El Gobierno echa a andar

Por
  • Heraldo de Aragón
ACTUALIZADA 08/08/2019 A LAS 02:00
Acto de toma de posesión del nuevo Gobierno aragonés.
Acto de toma de posesión del nuevo Gobierno aragonés.
José Miguel Marco

La diversidad ideológica que lo compone ha sido el aspecto más llamativo de la formación del nuevo Gobierno aragonés, pero a partir de ahora la política de partido debería pasar a un segundo plano para empezar a trabajar con un objetivo común: mejorar la vida de los ciudadanos y poner las bases para una Comunidad más próspera y mejor integrada socialmente. No será una tarea fácil y necesitará el concurso tanto del Gobierno como de la oposición.

Dar coherencia a las acciones de un gobierno de coalición siempre resulta complicado, y requiere buenas dosis de generosidad por parte de las fuerzas políticas que lo integran. Todavía más, en un Gobierno como el que ayer echó a andar en Aragón, que incluye organizaciones y visiones ideológicas muy diversas. Es difícil, pero no resultará imposible si los integrantes del nuevo Gabinete de Javier Lambán se marcan como norte el servicio a la sociedad aragonesa, y no el cultivo de estrategias personales o de partido. Si los consejeros y los partidos que componen el Ejecutivo buscan cada uno su propio interés político, si cultivan la política-espectáculo o las medidas sectarias, la empresa puede naufragar fácilmente. Pero si trabajan en pro del interés general y se esfuerzan por conectar con el sentir de la mayoría de los aragoneses y, sobre todo, si solucionan problemas y ponen fundamentos para el futuro, entonces estarán en el buen camino.

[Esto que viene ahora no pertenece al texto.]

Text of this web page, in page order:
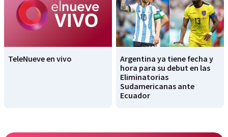
TeleNueve en vivo
Argentina ya tiene fecha y
hora para su debut en las
Eliminatorias
Sudamericanas ante
Ecuador

 No debe el Gobierno perder de vista, además, que muchos de los retos esenciales a los que Aragón tiene que hacer frente se miden mucho más allá de un horizonte de cuatro años y no tienen un color político definido. Eso obliga a abrirse a colaborar con la oposición, que tiene también que participar en la definición de determinadas políticas que son ‘de Comunidad’. La diversidad política e ideológica, resultado del voto de los aragoneses, puede ser un valor si los dirigentes aciertan a conjugarla con espíritu constructivo, lealtad y capacidad de entendimiento.